(TRY IT):
Return the data exactly, without pictures.
━━━ DATA EXTRACT ━━━
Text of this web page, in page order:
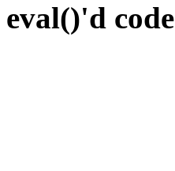
eval()'d code
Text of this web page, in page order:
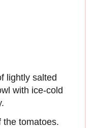
lightly salted
with ice-cold
the tomatoes.
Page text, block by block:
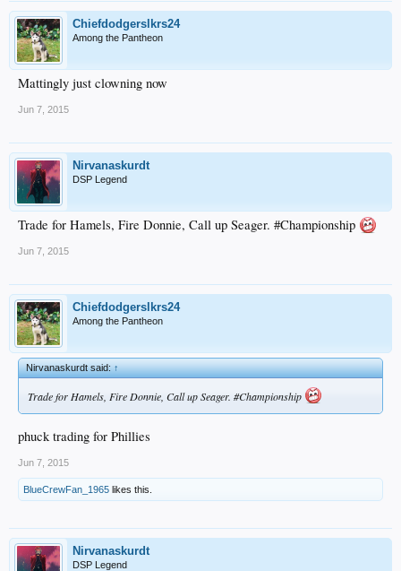
Chiefdodgerslkrs24
Among the Pantheon
Mattingly just clowning now
Jun 7, 2015
Nirvanaskurdt
DSP Legend
Trade for Hamels, Fire Donnie, Call up Seager. #Championship
Jun 7, 2015
Chiefdodgerslkrs24
Among the Pantheon
Nirvanaskurdt said:↑
Trade for Hamels, Fire Donnie, Call up Seager. #Championship
phuck trading for Phillies
Jun 7, 2015
BlueCrewFan_1965 likes this.
Nirvanaskurdt
DSP Legend
━━━
(YOUR RESPONSE):
Text of this web page, in page order:
eval()'d code
Text of this web page, in page order:
lightly salted
with ice-cold
the tomatoes.
Page text, block by block:
Chiefdodgerslkrs24
Among the Pantheon
Mattingly just clowning now
Jun 7, 2015
Nirvanaskurdt
DSP Legend
Trade for Hamels, Fire Donnie, Call up Seager. #Championship
Jun 7, 2015
Chiefdodgerslkrs24
Among the Pantheon
Nirvanaskurdt said:↑
Trade for Hamels, Fire Donnie, Call up Seager. #Championship
phuck trading for Phillies
Jun 7, 2015
BlueCrewFan_1965 likes this.
Nirvanaskurdt
DSP Legend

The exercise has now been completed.